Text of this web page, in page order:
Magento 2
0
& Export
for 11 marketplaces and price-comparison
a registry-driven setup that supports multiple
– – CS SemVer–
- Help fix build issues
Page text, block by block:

========================

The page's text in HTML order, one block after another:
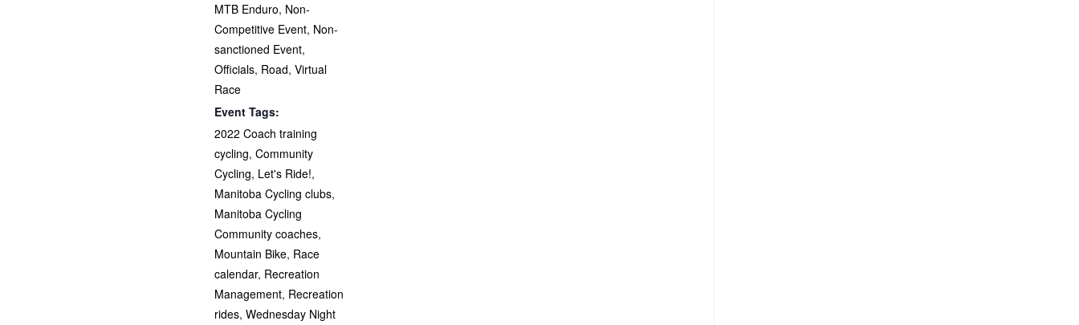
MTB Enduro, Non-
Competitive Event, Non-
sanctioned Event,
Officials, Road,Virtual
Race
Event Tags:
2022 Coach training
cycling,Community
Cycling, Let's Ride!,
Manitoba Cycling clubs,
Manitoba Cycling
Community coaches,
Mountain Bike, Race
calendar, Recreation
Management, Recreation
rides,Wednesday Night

========================

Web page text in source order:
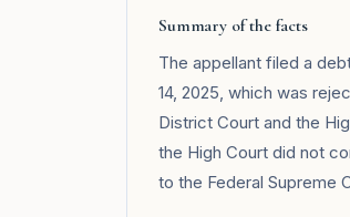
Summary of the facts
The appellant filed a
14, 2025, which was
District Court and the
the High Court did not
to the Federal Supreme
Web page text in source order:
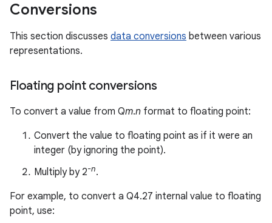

========================

TASK BRIEF: Please output exactly the lines between the one holding "Text of this" and the one holding "Page text, block" in the records above, inclusive, and nothing more.

WRITTEN ANSWER:
Text of this web page, in page order:
Magento 2
0
& Export
for 11 marketplaces and price-comparison
a registry-driven setup that supports multiple
– – CS SemVer–
- Help fix build issues
Page text, block by block:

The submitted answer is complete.